By the time Sandy was walking, her crying was a thing of the past, mostly, and Mum's post partum depression had passed with it. I hope I helped, rather than added to it, like last time. I had little control over my life, which would remain that way, while I lived under my parents' roof. I tried harder at school but stopped myself from jumping ahead. I didn't want to change where I ended up too drastically, as the people I met and the friendships I developed would eventually lead me to Dianna.
I spotted Mum looking out the window as Sandy was screaming. I stood back with my arms folded as Mum opened the back door. "Mum, he hit me." She shrieked, and even had real tears in her eyes.
"From over there?"
"Yes, he ran over here, hit me... then ran back." She said, stopping to think mid-lie.
"Come over here," Mum said sternly, and Sandy smiled.
"No, you."
When Sandy finally approached, she got a quick swat on the bottom and was sent back to the sandpit, crying. "Next time, I will really give you something to cry about, if you lie to me again!" Mum said, going back to her housework.
Dad, as it was in those days, came home from work via the pub.

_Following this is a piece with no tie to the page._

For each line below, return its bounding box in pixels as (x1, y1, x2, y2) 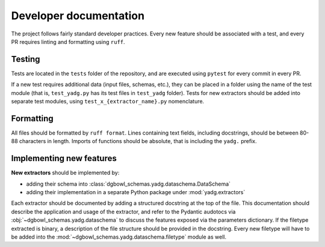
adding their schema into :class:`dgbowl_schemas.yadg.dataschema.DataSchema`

He would be a little tipsy and cuddle Mum and squeeze her bottom while Mum tried to get his dinner from the oven. Then he would chase us around the lounge and dining room, trying to tickle us. His prickly chin scratched our bellies, as he blew bubbles.
His job was to tuck us in at bedtime, and it was just as I remember. The bear of a man carrying my limp body over his shoulder, throwing me into the bed and pulling the covers up under my chin. "I love you, Dad," I said through my yawn.
"I love you too, little man."
1980's
The last days of school were a struggle, just like the last time. The school was trying to keep a lid on things, but the eighteen-year-olds, that most of us were by then, could drink, smoke, and drive a car; but still had to take orders from teachers that we had come to realise, were as fucked up as we were.
Sister Mona was the worst! She had hated me from the Mument she first laid eyes on me. I had tried to rationalise her actions, but she was just a bitch; and there was next to nothing I could do about it. I decided to give it one more try, before I left. Her status as the assistant principal gave her authority over all the students, and she used it to instill fear into everyone.